→ EXERCISE DIRECTIONS
An image-free, verbatim transcription of the records is the expected result.

[Collected data entries]
::::::
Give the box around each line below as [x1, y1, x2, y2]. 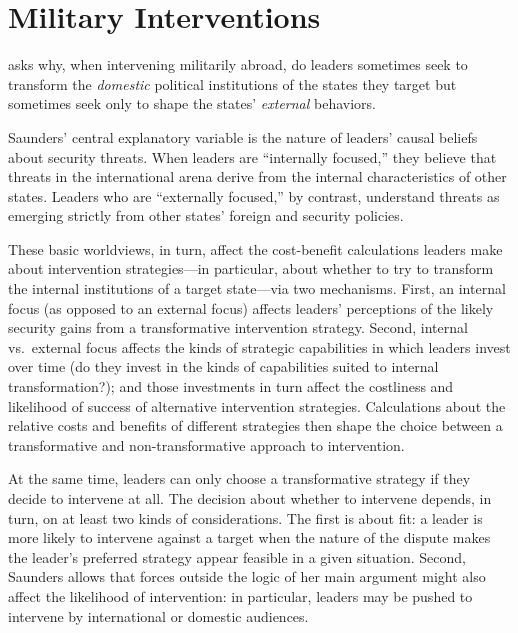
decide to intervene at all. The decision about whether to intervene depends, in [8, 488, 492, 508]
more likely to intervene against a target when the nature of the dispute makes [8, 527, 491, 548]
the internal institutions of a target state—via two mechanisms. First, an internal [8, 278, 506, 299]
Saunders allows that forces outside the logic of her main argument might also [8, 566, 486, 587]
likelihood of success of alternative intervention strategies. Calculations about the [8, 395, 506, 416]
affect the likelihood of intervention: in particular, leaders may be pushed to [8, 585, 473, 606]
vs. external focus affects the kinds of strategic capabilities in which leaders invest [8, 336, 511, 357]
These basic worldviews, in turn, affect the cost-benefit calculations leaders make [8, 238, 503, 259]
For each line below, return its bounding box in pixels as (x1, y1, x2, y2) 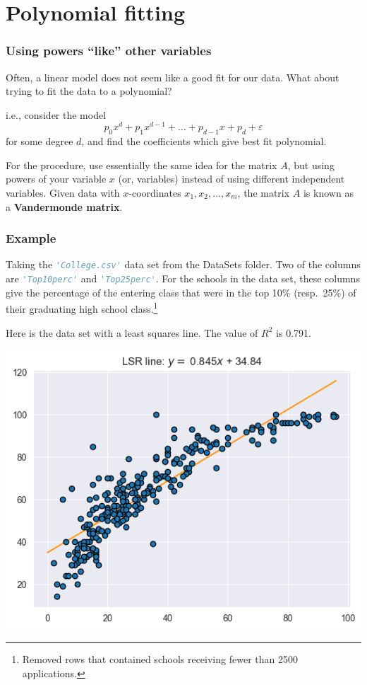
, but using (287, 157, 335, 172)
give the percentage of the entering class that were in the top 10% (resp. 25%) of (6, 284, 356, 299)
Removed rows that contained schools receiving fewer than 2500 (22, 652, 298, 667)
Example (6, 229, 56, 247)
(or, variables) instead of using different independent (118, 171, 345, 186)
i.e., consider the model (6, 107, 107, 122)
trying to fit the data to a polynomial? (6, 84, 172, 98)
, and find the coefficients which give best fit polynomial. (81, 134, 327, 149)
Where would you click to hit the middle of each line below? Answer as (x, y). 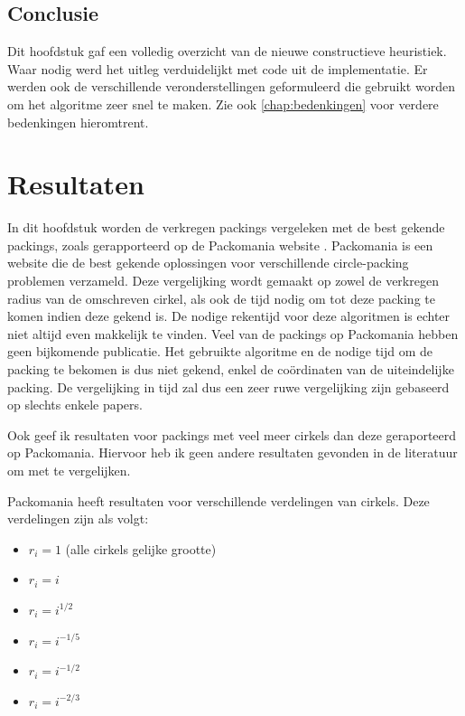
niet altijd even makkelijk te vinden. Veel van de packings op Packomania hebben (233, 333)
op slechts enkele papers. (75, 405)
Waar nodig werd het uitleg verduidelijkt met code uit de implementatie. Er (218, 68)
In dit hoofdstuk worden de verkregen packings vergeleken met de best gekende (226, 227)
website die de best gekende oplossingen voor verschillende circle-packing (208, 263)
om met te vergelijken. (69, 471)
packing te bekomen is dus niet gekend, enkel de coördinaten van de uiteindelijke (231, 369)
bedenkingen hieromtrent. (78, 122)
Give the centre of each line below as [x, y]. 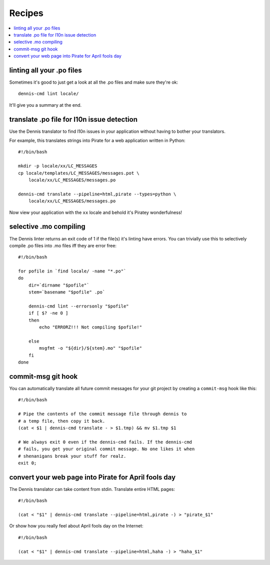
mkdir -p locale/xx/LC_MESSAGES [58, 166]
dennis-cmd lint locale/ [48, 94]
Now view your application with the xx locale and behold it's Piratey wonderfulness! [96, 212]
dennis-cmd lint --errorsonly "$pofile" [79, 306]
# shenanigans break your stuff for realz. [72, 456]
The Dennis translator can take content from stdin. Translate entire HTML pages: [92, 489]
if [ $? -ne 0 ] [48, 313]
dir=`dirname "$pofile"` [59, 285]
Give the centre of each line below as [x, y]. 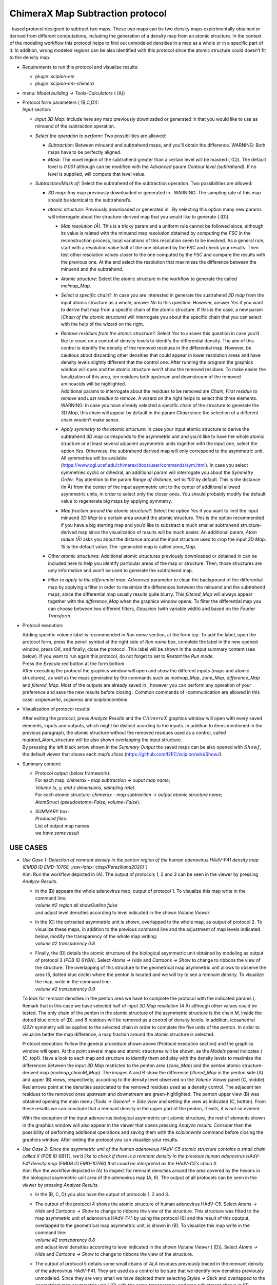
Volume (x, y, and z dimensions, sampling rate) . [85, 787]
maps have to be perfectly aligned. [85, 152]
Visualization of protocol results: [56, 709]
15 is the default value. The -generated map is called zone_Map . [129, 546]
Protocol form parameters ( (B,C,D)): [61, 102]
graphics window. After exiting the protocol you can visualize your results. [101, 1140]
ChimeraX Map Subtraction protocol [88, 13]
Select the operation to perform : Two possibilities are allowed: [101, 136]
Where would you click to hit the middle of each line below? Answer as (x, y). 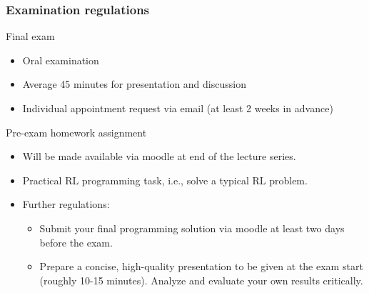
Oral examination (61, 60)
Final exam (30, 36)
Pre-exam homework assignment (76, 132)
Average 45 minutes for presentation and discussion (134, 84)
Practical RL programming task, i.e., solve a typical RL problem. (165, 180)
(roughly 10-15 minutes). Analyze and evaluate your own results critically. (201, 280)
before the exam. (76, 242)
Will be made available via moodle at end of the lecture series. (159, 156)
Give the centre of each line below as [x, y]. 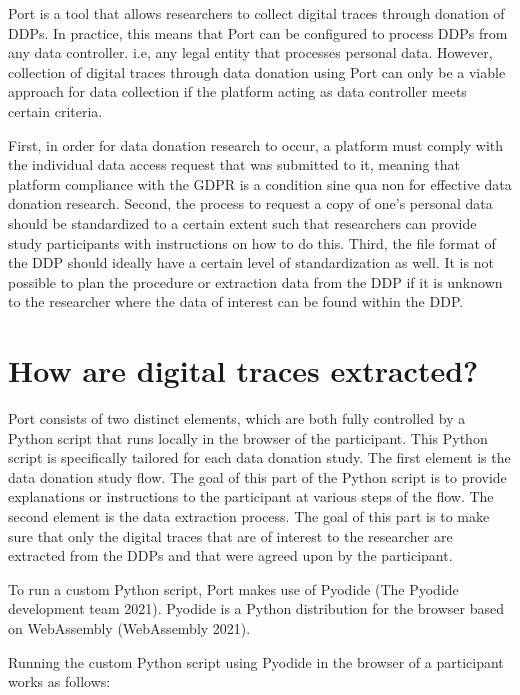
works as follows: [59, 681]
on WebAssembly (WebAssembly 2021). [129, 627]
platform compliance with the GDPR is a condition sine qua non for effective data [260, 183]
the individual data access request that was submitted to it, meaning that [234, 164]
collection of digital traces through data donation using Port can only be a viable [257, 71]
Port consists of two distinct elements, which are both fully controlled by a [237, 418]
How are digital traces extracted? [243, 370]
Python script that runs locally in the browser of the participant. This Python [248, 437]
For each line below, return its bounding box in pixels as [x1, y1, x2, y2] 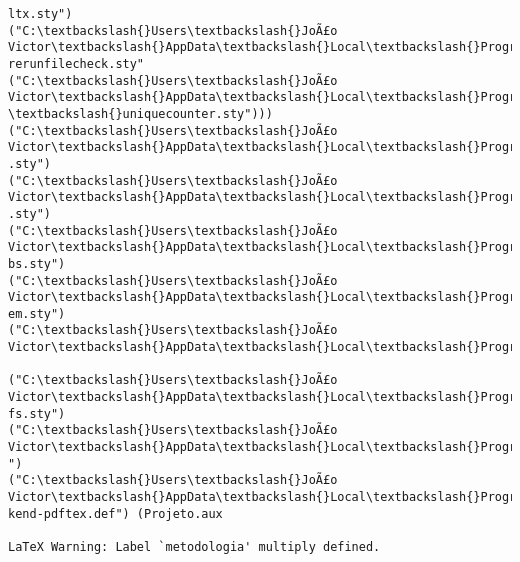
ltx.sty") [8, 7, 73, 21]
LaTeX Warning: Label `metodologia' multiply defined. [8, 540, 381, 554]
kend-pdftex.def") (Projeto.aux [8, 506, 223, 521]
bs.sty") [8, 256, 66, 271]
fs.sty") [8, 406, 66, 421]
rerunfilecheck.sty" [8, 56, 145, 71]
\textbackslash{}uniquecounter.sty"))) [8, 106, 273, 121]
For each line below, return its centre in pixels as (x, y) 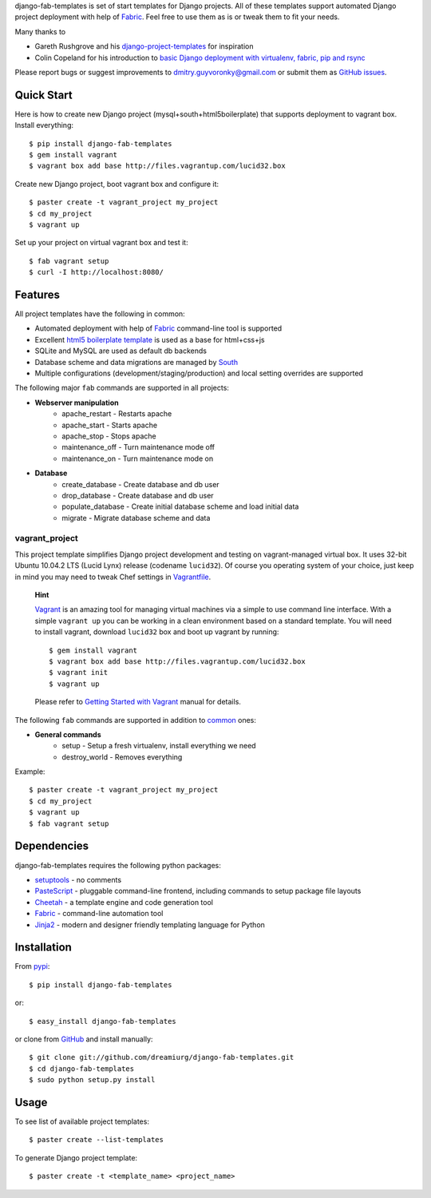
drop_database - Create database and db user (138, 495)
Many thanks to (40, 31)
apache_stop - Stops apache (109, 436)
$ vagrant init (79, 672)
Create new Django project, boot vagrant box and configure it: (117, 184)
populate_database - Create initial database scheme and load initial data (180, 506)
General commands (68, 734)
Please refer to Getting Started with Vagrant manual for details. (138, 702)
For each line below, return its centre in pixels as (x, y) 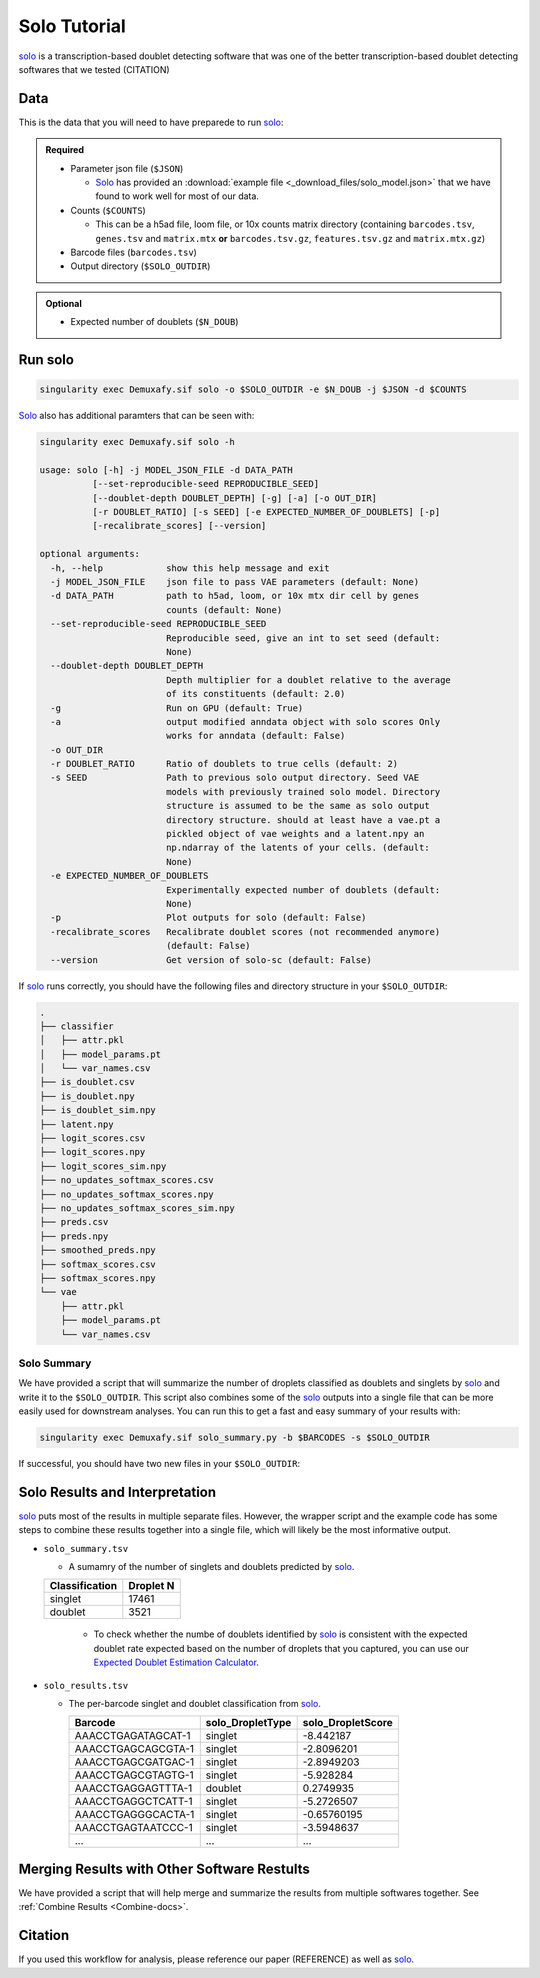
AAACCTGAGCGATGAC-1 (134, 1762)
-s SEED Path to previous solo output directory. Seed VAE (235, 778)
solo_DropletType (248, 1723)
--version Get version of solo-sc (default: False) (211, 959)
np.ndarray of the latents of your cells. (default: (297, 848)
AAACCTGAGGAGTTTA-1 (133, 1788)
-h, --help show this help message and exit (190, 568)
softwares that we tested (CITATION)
::::::
→ ANSWER SECTION
Give the box around each line below as [x1, y1, x2, y2]. 
decide to intervene at all. The decision about whether to intervene depends, in [8, 488, 492, 508]
more likely to intervene against a target when the nature of the dispute makes [8, 527, 491, 548]
the internal institutions of a target state—via two mechanisms. First, an internal [8, 278, 506, 299]
Saunders allows that forces outside the logic of her main argument might also [8, 566, 486, 587]
likelihood of success of alternative intervention strategies. Calculations about the [8, 395, 506, 416]
affect the likelihood of intervention: in particular, leaders may be pushed to [8, 585, 473, 606]
vs. external focus affects the kinds of strategic capabilities in which leaders invest [8, 336, 511, 357]
These basic worldviews, in turn, affect the cost-benefit calculations leaders make [8, 238, 503, 259]
For each line below, return its bounding box in pixels as (x1, y1, x2, y2) 
, but using (287, 157, 335, 172)
give the percentage of the entering class that were in the top 10% (resp. 25%) of (6, 284, 356, 299)
Removed rows that contained schools receiving fewer than 2500 (22, 652, 298, 667)
Example (6, 229, 56, 247)
(or, variables) instead of using different independent (118, 171, 345, 186)
i.e., consider the model (6, 107, 107, 122)
trying to fit the data to a polynomial? (6, 84, 172, 98)
, and find the coefficients which give best fit polynomial. (81, 134, 327, 149)
Where would you click to hit the middle of each line below? Answer as (x, y). 
niet altijd even makkelijk te vinden. Veel van de packings op Packomania hebben (233, 333)
op slechts enkele papers. (75, 405)
Waar nodig werd het uitleg verduidelijkt met code uit de implementatie. Er (218, 68)
In dit hoofdstuk worden de verkregen packings vergeleken met de best gekende (226, 227)
website die de best gekende oplossingen voor verschillende circle-packing (208, 263)
om met te vergelijken. (69, 471)
packing te bekomen is dus niet gekend, enkel de coördinaten van de uiteindelijke (231, 369)
bedenkingen hieromtrent. (78, 122)
Give the centre of each line below as [x, y]. 
mkdir -p locale/xx/LC_MESSAGES [58, 166]
dennis-cmd lint locale/ [48, 94]
Now view your application with the xx locale and behold it's Piratey wonderfulness! [96, 212]
dennis-cmd lint --errorsonly "$pofile" [79, 306]
# shenanigans break your stuff for realz. [72, 456]
The Dennis translator can take content from stdin. Translate entire HTML pages: [92, 489]
if [ $? -ne 0 ] [48, 313]
dir=`dirname "$pofile"` [59, 285]
Give the centre of each line below as [x, y]. 
Volume (x, y, and z dimensions, sampling rate) . [85, 787]
maps have to be perfectly aligned. [85, 152]
Visualization of protocol results: [56, 709]
15 is the default value. The -generated map is called zone_Map . [129, 546]
Protocol form parameters ( (B,C,D)): [61, 102]
graphics window. After exiting the protocol you can visualize your results. [101, 1140]
ChimeraX Map Subtraction protocol [88, 13]
Select the operation to perform : Two possibilities are allowed: [101, 136]
Where would you click to hit the middle of each line below? Answer as (x, y). 
Oral examination (61, 60)
Final exam (30, 36)
Pre-exam homework assignment (76, 132)
Average 45 minutes for presentation and discussion (134, 84)
Practical RL programming task, i.e., solve a typical RL problem. (165, 180)
(roughly 10-15 minutes). Analyze and evaluate your own results critically. (201, 280)
before the exam. (76, 242)
Will be made available via moodle at end of the lecture series. (159, 156)
Give the centre of each line below as [x, y]. 
works as follows: [59, 681]
on WebAssembly (WebAssembly 2021). [129, 627]
platform compliance with the GDPR is a condition sine qua non for effective data [260, 183]
the individual data access request that was submitted to it, meaning that [234, 164]
collection of digital traces through data donation using Port can only be a viable [257, 71]
Port consists of two distinct elements, which are both fully controlled by a [237, 418]
How are digital traces extracted? [243, 370]
Python script that runs locally in the browser of the participant. This Python [248, 437]
For each line below, return its bounding box in pixels as [x1, y1, x2, y2] 
ltx.sty") [8, 7, 73, 21]
LaTeX Warning: Label `metodologia' multiply defined. [8, 540, 381, 554]
kend-pdftex.def") (Projeto.aux [8, 506, 223, 521]
bs.sty") [8, 256, 66, 271]
fs.sty") [8, 406, 66, 421]
rerunfilecheck.sty" [8, 56, 145, 71]
\textbackslash{}uniquecounter.sty"))) [8, 106, 273, 121]
For each line below, return its centre in pixels as (x, y) 
drop_database - Create database and db user (138, 495)
Many thanks to (40, 31)
apache_stop - Stops apache (109, 436)
$ vagrant init (79, 672)
Create new Django project, boot vagrant box and configure it: (117, 184)
populate_database - Create initial database scheme and load initial data (180, 506)
General commands (68, 734)
Please refer to Getting Started with Vagrant manual for details. (138, 702)
For each line below, return its centre in pixels as (x, y) 
AAACCTGAGCGATGAC-1 (134, 1762)
-s SEED Path to previous solo output directory. Seed VAE (235, 778)
solo_DropletType (248, 1723)
--version Get version of solo-sc (default: False) (211, 959)
np.ndarray of the latents of your cells. (default: (297, 848)
AAACCTGAGGAGTTTA-1 (133, 1788)
-h, --help show this help message and exit (190, 568)
softwares that we tested (CITATION)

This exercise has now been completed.